Improving Network Performance

When it comes to network performance, unless there is an explicit problem, leave the network optimization to the kernel.
If you see a network problem, then study the problem in detail and come up with a solution for that problem, and leave the rest alone.

Linux handles incoming network packets in the following way:

1. Hardware reception, frame arrives into the network
2. NIC sends a hard IRQ to the CPU about the frame
3. Soft IRQ state, wherein the kernel removes the frame from the NIC, passing it to the application
4. The application recevies the frame and handles it via standard POSIX calls such as read, recv, recvfrom

First, do the obvious, check for errors:

– Check duplex, full/half/auto (ethtool)
– Check speed, 10/100/1000/auto
– Check for errors using ‘netstat -i’

Next, try some NIC optimizations:

* Input Traffic
* Queue Depth
* Application Call Frequency
* Change socket queues
* RSS: Receive Side Scaling
* RFS: Receive Flow Steering
* RPS: Receive Packet Steering
* XPS: Transmit Packet Steering

One option is to slow down incoming traffic. You can do this by lowering the NICs device weight.Input traffic can be slowed down by reducing the value of /proc/sys/net/core/dev_weight.

Also try to increase the physical NIC queue depth to the maximum supported as shown below.

# ethtool --show-ring em1
Ring parameters for em1:
Pre-set maximums:
RX:		511
RX Mini:	0
RX Jumbo:	0
TX:		511
Current hardware settings:
RX:		200
RX Mini:	0
RX Jumbo:	0
TX:		511

# ethtool --set-ring em1 rx 511

# ethtool --show-ring em1
Ring parameters for em1:
Pre-set maximums:
RX:		511
RX Mini:	0
RX Jumbo:	0
TX:		511
Current hardware settings:
RX:		511
RX Mini:	0
RX Jumbo:	0
TX:		511

Next, increase the frequency at which the application calls recv or read.

Socket Queue can be veiewed using the below command.

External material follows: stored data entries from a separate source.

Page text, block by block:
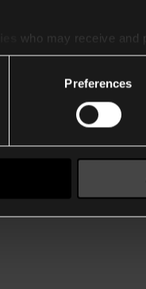
who may receive and
Preferences
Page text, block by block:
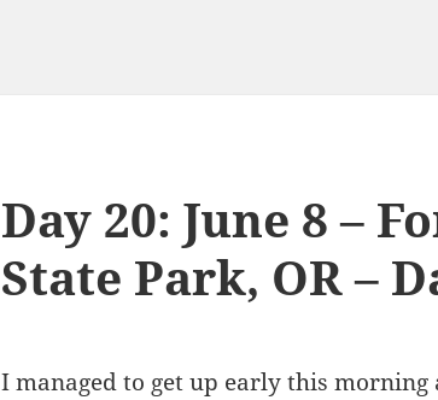
Day 20: June 8 –
State Park, OR –
I managed to get up early this
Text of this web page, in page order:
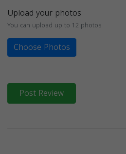
Upload your photos
You can upload up to 12 photos
Choose Photos
Post Review
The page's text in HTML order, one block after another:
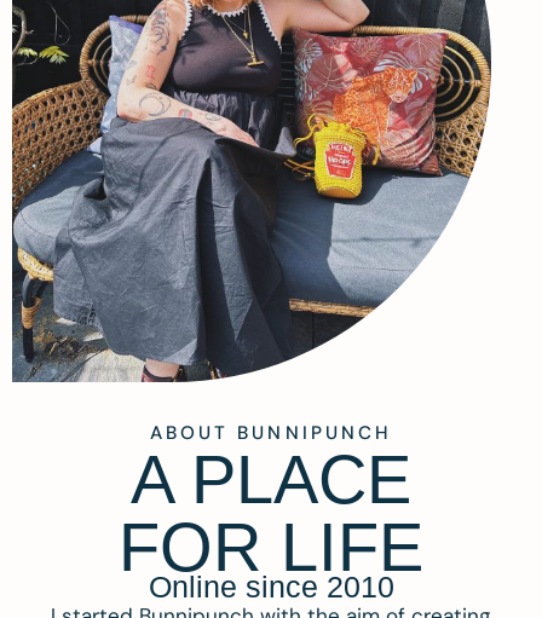
ABOUT BUNNIPUNCH
A PLACE
FOR LIFE
Online since 2010
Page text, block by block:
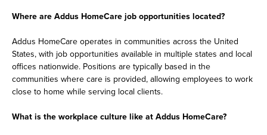
Where are Addus HomeCare job opportunities located?
Addus HomeCare operates in communities across the United
States, with job opportunities available in multiple states and local
offices nationwide. Positions are typically based in the
communities where care is provided, allowing employees to work
close to home while serving local clients.
What is the workplace culture like at Addus HomeCare?
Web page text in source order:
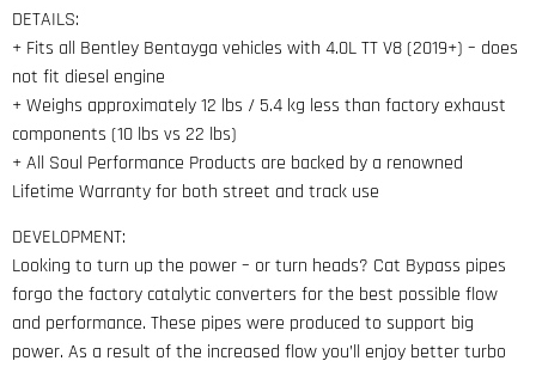
DETAILS:
+ Fits all Bentley Bentayga vehicles with 4.0L TT V8 (2019+) – does
not fit diesel engine
+ Weighs approximately 12 lbs / 5.4 kg less than factory exhaust
components (10 lbs vs 22 lbs)
+ All Soul Performance Products are backed by a renowned
Lifetime Warranty for both street and track use
DEVELOPMENT:
Looking to turn up the power – or turn heads? Cat Bypass pipes
forgo the factory catalytic converters for the best possible flow
and performance. These pipes were produced to support big
power. As a result of the increased flow you’ll enjoy better turbo
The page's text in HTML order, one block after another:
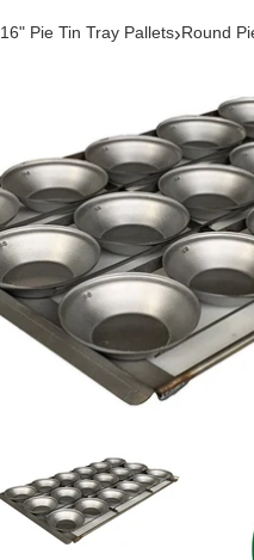
16" Pie Tin Tray Pallets› Round
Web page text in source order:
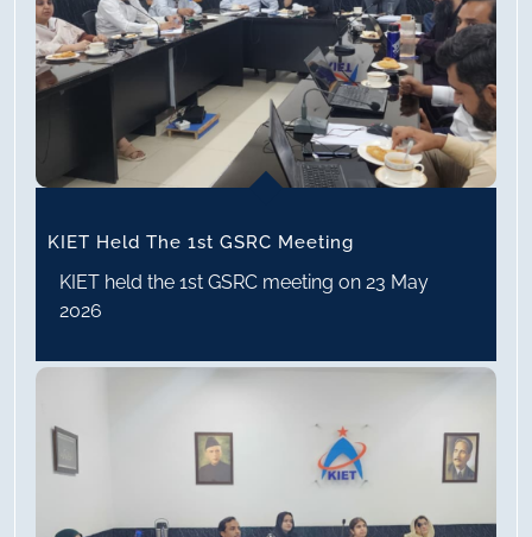
KIET Held The 1st GSRC Meeting
KIET held the 1st GSRC meeting on 23 May
2026

Pruned packets or collapsed packets indicate queue issues.

netstat -s | grep socket
    3339 resets received for embryonic SYN_RECV sockets
    2 packets pruned from receive queue because of socket buffer overrun
    99617 TCP sockets finished time wait in fast timer
    6 delayed acks further delayed because of locked socket
    39 packets collapsed in receive queue due to low socket buffe

You can increase the socket queue by changing the values of receive and send window as shown below. The values are min, default and max.

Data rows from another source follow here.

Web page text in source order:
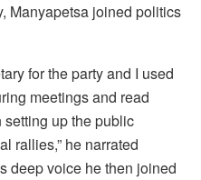
Manyapetsa joined politics
for the party and I used
meetings and read
up the public
rallies,” he narrated
deep voice he then joined
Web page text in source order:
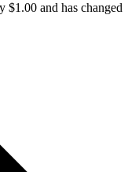
and has changed
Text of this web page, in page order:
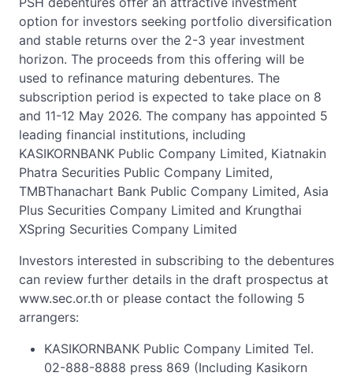
option for investors seeking portfolio diversification
and stable returns over the 2-3 year investment
horizon. The proceeds from this offering will be
used to refinance maturing debentures. The
subscription period is expected to take place on 8
and 11-12 May 2026. The company has appointed 5
leading financial institutions, including
KASIKORNBANK Public Company Limited, Kiatnakin
Phatra Securities Public Company Limited,
TMBThanachart Bank Public Company Limited, Asia
Plus Securities Company Limited and Krungthai
XSpring Securities Company Limited
Investors interested in subscribing to the debentures
can review further details in the draft prospectus at
www.sec.or.th or please contact the following 5
arrangers:
KASIKORNBANK Public Company Limited Tel.
02-888-8888 press 869 (Including Kasikorn
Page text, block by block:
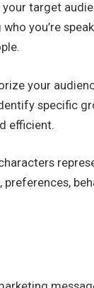
target
you’re
your
specific
efficient.
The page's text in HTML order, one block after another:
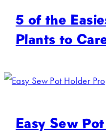
5 of the
Plants to
Easy Sew
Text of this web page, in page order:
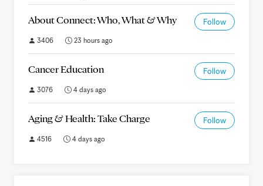
About Connect: Who, What & Why Follow
3406 23 hours ago
Cancer Education Follow
3076 4 days ago
Aging & Health: Take Charge Follow
4516 4 days ago
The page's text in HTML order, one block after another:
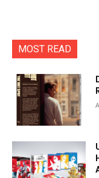
MOST READ
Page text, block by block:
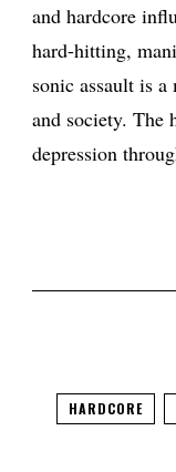
and hardcore
hard-hitting,
sonic assault is
and society.
depression
HARDCORE
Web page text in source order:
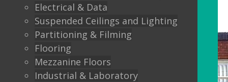
Electrical & Data
Suspended Ceilings and Lighting
Partitioning & Filming
Flooring
Mezzanine Floors
Industrial & Laboratory
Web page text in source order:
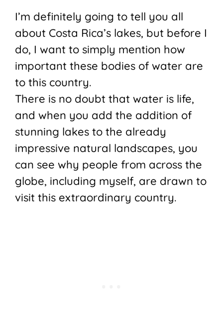
I’m definitely going to tell you all
about Costa Rica’s lakes, but before I
do, I want to simply mention how
important these bodies of water are
to this country.
There is no doubt that water is life,
and when you add the addition of
stunning lakes to the already
impressive natural landscapes, you
can see why people from across the
globe, including myself, are drawn to
visit this extraordinary country.
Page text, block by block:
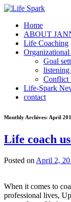
Home
ABOUT
Life Coaching
Goal
Conflict
Life-Spark
contact
Monthly Archives: April
Life coach
Posted on April 2,
When it comes to
professional lives,
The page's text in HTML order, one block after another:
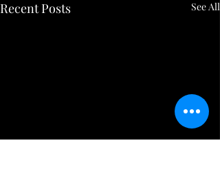
Recent Posts See All

# cat /proc/sys/net/ipv4/tcp_wmem
4096	65536	16777216
# cat /proc/sys/net/ipv4/tcp_rmem
4096	87380	16777216

Receive-Side Scaling (RSS), also known as multi-queue receive, distributes network receive processing across several hardware-based receive queues, allowing inbound network traffic to be processed by multiple CPUs. RSS can be used to relieve bottlenecks in receive interrupt processing caused by overloading a single CPU, and to reduce network latency.
RSS should be enabled when latency is a concern or whenever receive interrupt processing forms a bottleneck. RSS may be enabled by default, depending upon your NIC driver.
To check if it is enabled, look in /proc/interrupts. For instance: ‘# egrep ‘CPU|eth0′ /proc/interrupts’. If only one entry is shown, then your NIC does not support RSS.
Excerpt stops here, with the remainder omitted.